# N Scale car sizes



## 4dimad (Dec 17, 2012)

Hi, Maybe it's me , but it looks like some cars I am getting for my new layout are relatively smaller than others. I just got Micro Trains 39' Single Dome Tank SHELL and when I put it next to the KATO "Indiana Railroad" #9002 Locomotive it (SHELL tank) looks much smaller. Again, maybe it's just me. Please let me know what you think (pictures are attached).


----------



## shaygetz (Sep 23, 2007)

The car you have would be more suitable for a late 30s thru late 60s timeframe, data of which can be found on the car itself--albeit with a magnifier. The loco is more suited for today's "funnel flows" and such. Most of your pictured cars would be better suited behind late steam and 1st and 2nd generation diesel power, roofwalks were outlawed by the ICC and removed by late 1972.


----------



## 4dimad (Dec 17, 2012)

It helps, thank you! How can I know that the car I am buying is suitable for today's layout? I try to keep it kind of modern look.


----------



## matt785115 (Feb 13, 2012)

what i have to do, if buying the car in person, bring a magnifying glass with you and look for the "BLT" date. there sould be one on there somewhere and have a # after it. thats the year it was built


----------



## shaygetz (Sep 23, 2007)

4dimad said:


> It helps, thank you! How can I know that the car I am buying is suitable for today's layout? I try to keep it kind of modern look.

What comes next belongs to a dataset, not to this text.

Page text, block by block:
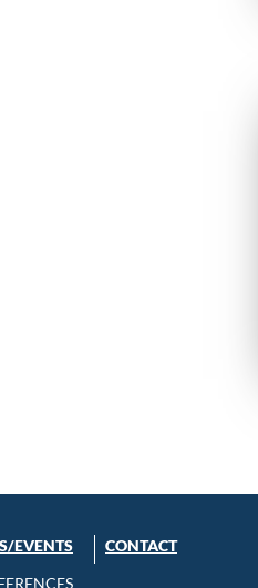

You're quite welcome...here's a site that should overwhelm you a bit

http://www.railresource.com/

...you can usually find one of those official registers fairly cheap.


----------



## Conductorjoe (Dec 1, 2011)

Most models are built in "scale feet'. The older cars are going to be mostly 40' cars. Several other ways to tell are Modern Boxcars have no roofwalk. I Use books or websites with pictures to get prototype info. Any search engine will bring you pages and pages of pictures out there. For example here is one I use for CP Rail Locos.

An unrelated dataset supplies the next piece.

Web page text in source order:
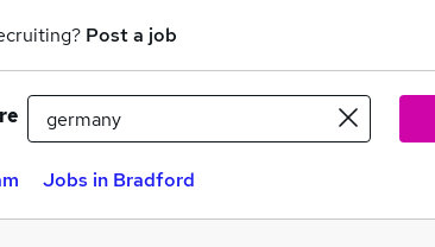
Post a job
Jobs in Bradford

http://www.trainweb.org/galt-stn/cproster/main.htm


----------



## 4dimad (Dec 17, 2012)

Thank you for the information! So far I am getting my stuff from the ebay. Should I use any specific term when I search for the cars, besides looking at the picture, which is sometimes is not very clear ? Or just ask a seller about BLT? I will try to use the websites you mentioned and google. Just learning 

P.S. PLEASE pardon my ignorance, here is example, ebay item # 150980407696. Micro-Trains Southern Pacific 56' General Service Tank Car RD #SP 700. What exactly I have to search for on the website you suggested or google? Thank you!


----------



## shaygetz (Sep 23, 2007)

Just take the information of the car...less scale and manufacturer, and put it in your search engine. That would yield the results you're looking for...in this case, you'll find that it is similar to the cars used by the SP for MOW service and still do, but not as general freight cars.

http://www.rrpicturearchives.net/showPicture.aspx?id=1942085


----------



## westpac (Nov 5, 2011)

i like buying micro trains stuff as they have the history on the back of the case about the freight car you are looking at. some sellers on ebay also take photos of the back of the case so you can see this info.


----------